Es ist ein teures experimentelles Verfahren, für das mir bisher keine Erfahrungsberichte vorliegen und für das wahrscheinlich keine Krankenversicherung die Kosten übernimmt. In der Leitlinie wird Nano*Knife nicht erwähnt. Ich führe das Verfahren hier auf, weil gelegentlich nach ihm gefragt wird und die Gefahr der Verwechslung mit dem ähnlich klingenden Cyberknife-Verfahren besteht."

Gabi fragte nach NanKnife.

Schöne Feiertage wünscht

Ralf

----------


## Harald_1933

Hallo Ralf,

hab Dank für Deine Richtigstellung. In der Tat hat ja schon der Eröffnungsbeitrag dieses Threads,  eingestellter Link - *hier* -,  aufgezeigt, um welches Verfahren es Gabi ging. Auch Professor Schostak hatte sich hierzu geäußert. Über Erfahrungen zu dieser Therapie können wohl zum gegenwärtigen Zeitpunkt kaum Hinweise von Patienten an Gabi weitergegeben werden. Gut möglich aber, dass man in Magdeburg dazu schon erste Aussagen verlauten lassen könnte. 

*"Mit dem, was du selbst tun kannst, bemühe nie andere"*
(Thomas Jefferson)

Gruß Harald

----------


## michele

Grüße dich, Gabi.
Du hast recht, man liest hier fast nichts von Leidensgenossen, welche sich einer IRE-Behandlung unterzogen haben. In diesem Forum ist mir nur der Gerri.K bekannt; z. B. auf Seite 3.

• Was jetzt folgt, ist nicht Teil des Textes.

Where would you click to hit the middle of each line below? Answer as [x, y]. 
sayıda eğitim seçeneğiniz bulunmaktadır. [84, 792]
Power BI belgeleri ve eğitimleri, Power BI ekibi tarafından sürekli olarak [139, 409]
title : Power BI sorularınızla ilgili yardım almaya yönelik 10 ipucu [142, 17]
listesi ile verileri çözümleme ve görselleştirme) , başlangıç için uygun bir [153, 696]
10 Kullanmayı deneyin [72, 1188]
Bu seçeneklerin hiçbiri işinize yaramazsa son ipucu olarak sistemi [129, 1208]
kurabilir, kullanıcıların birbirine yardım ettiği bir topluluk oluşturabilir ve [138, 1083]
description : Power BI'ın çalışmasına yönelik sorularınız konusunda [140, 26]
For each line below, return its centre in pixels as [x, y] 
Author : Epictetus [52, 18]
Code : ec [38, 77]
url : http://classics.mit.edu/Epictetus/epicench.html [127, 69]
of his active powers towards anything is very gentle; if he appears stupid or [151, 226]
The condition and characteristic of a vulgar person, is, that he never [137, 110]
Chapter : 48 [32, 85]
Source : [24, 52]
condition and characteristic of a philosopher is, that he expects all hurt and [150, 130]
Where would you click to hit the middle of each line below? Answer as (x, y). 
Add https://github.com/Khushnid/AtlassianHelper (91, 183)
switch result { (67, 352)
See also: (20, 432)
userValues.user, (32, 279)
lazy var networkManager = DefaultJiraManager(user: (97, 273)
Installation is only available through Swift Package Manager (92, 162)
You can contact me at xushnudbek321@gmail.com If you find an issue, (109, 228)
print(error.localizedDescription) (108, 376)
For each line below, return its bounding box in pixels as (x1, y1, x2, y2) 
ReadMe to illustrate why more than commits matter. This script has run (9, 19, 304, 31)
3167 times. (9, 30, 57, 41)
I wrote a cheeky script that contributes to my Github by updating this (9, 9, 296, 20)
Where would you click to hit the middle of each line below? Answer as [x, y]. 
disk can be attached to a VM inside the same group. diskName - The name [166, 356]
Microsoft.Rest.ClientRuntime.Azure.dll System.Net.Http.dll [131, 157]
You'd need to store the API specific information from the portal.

Ich habe die Behandlung vornehmen lassen und stelle seit der Operation immer wieder den weiteren Verlauf dar. Natürlich muss auch ich, wie übrigens jeder PCa-Patient nach der erfogten Therapie - ganz gleich ob Radikal-OP, Bestrahlung, HT oder sonst was - erst einmal abwarten und beobachten.

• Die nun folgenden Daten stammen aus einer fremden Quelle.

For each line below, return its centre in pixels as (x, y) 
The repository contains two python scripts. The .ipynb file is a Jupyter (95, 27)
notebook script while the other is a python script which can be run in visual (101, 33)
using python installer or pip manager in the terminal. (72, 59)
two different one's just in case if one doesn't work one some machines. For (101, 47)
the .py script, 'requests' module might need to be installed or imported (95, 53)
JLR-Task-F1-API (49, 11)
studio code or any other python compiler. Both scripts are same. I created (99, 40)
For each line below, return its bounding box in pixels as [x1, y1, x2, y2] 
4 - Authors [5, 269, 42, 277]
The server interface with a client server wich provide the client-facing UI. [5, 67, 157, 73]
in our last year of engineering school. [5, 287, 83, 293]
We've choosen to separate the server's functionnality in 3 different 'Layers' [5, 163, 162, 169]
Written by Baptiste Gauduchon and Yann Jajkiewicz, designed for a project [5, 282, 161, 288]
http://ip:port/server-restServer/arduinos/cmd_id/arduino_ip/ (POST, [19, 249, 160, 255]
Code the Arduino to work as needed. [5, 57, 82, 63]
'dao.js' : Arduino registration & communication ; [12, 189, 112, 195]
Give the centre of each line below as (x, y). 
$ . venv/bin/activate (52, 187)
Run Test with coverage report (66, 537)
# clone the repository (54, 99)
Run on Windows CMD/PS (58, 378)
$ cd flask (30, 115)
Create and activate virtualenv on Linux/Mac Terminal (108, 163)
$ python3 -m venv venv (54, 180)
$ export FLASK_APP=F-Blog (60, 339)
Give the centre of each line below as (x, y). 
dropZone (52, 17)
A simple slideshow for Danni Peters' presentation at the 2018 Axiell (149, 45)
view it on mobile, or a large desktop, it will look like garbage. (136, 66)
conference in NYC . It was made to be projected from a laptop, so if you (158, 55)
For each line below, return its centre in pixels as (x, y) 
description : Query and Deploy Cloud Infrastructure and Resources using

Wie du im Forum sicher gelesen hast, kann keiner nach einer Behandlung sich auf der sicheren Seite fühlen; dafür sind viel zu viele Rezidive oder zunächst nicht diagnostizierte Metastasen an der Tagesordnung.
Aus meinen wenigen Beiträgen kannst du entnehmen, dass ich bislang von einem tollen Erfolg berichten kann. Wenn ich nur das PSA als Referenz nehme und dieses von nahezu 10,0 auf aktuell 0,10 gesunken ist, bin ich hoch zufrieden. Dabei ist zu bemerken, dass ich ja meine Prostata noch mit mir herumtrage und diese auch weiterhin PSA produziert. Dies ist ein entscheidender Unterschied zu den hier schreibenden Kollegen, die sich die Prostata haben komplett entfernen lassen. Das Weitere muss sich mit der Zeit erst erweisen.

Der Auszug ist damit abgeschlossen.